++++ Input records

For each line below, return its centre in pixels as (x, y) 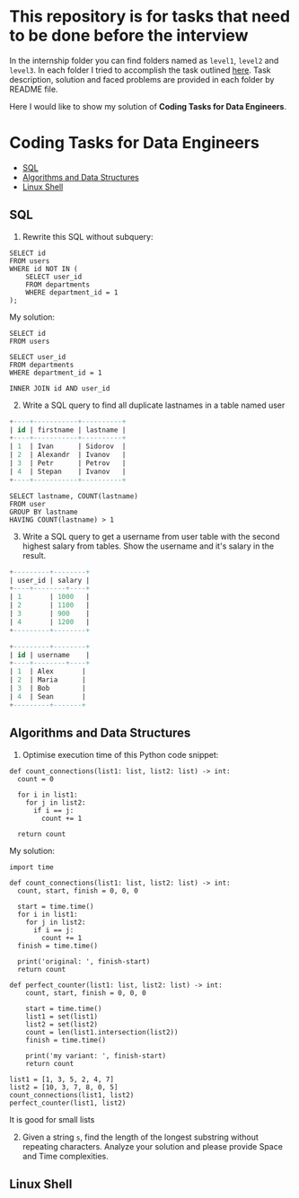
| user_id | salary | (50, 580)
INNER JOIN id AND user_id (60, 388)
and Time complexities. (66, 1156)
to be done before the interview (129, 35)
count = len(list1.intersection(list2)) (102, 1032)
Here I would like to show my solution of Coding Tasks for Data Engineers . (148, 106)
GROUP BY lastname (44, 512)
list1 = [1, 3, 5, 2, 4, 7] (62, 1079)
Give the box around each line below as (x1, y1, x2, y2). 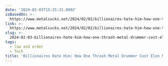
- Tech (9, 49, 23, 54)
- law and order (9, 44, 43, 49)
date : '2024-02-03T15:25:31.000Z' (5, 7, 77, 12)
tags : (5, 40, 16, 45)
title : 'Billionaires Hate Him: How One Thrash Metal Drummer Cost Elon (5, 53, 160, 59)
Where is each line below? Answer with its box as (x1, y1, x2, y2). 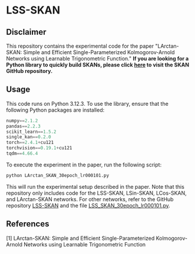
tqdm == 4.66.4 (6, 151, 38, 156)
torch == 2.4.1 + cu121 (6, 139, 54, 146)
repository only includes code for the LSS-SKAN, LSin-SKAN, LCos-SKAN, (6, 189, 187, 196)
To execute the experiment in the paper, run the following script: (6, 161, 162, 168)
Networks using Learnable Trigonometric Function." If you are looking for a (6, 55, 189, 62)
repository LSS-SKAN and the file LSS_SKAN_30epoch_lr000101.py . (6, 202, 170, 209)
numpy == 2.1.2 (6, 118, 38, 123)
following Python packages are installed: (6, 106, 105, 113)
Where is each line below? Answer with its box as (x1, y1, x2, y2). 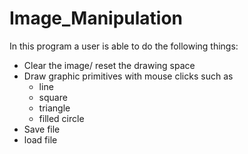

++++++++

Please give the number of lines in the data above that contain the word "following", with nothing else.

### Response
2